Paul Mendes-Flohr is Professor of Jewish Thought at the Hebrew University of Jerusalem. He is the author of two earlier studies of Martin Buber and has edited and contributed to several volumes of Jewish social thought and history. Divided Passions brings together seventeen essays, all previously published but not all easily accessible, dealing with different aspects of the German-Jewish experience of the nineteenth and twentieth centuries. Each of these essays is written with grace and authority, combining learning and erudition with compassion and sympathy for his subject. The essays range from some preliminary reflections on the category of the “Jewish intellectual” to particular case studies of Martin Buber, Franz Rosenzweig, Gershom Scholem, Ernst Bloch, and Judah Magnes. The work concludes with a “non-philippic” defense of the author’s own Zionism as a way of living with divided passions.
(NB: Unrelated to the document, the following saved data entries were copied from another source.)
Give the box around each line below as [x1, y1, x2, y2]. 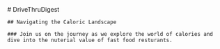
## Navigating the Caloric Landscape [7, 19, 117, 26]
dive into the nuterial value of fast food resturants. [7, 37, 173, 43]
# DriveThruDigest [7, 6, 60, 13]
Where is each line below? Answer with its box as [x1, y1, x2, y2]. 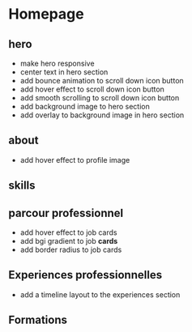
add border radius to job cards [19, 245, 122, 255]
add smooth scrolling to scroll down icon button [19, 93, 180, 102]
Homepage [8, 5, 84, 23]
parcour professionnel [8, 206, 124, 219]
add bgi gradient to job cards [19, 236, 118, 246]
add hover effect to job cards [19, 228, 117, 237]
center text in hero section [19, 67, 109, 77]
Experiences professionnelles [8, 268, 163, 282]
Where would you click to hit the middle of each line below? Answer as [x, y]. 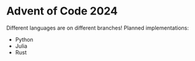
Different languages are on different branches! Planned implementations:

It would be possible to quarrel with the author’s use of the term “intellectual” to describe such a wide range of thinkers. The term calls to mind more the image of a coffee house shmoozer than, say, Ernst Simon’s moving recollection of the dying Franz Rosenzweig stricken with paralysis and struggling desperately with a primitive typewriter to complete his translation of the Bible. Be that as it may, it is no exaggeration to say that Mendes-Flohr is the most interesting historian of the German-Jewish intellectual experience writing today.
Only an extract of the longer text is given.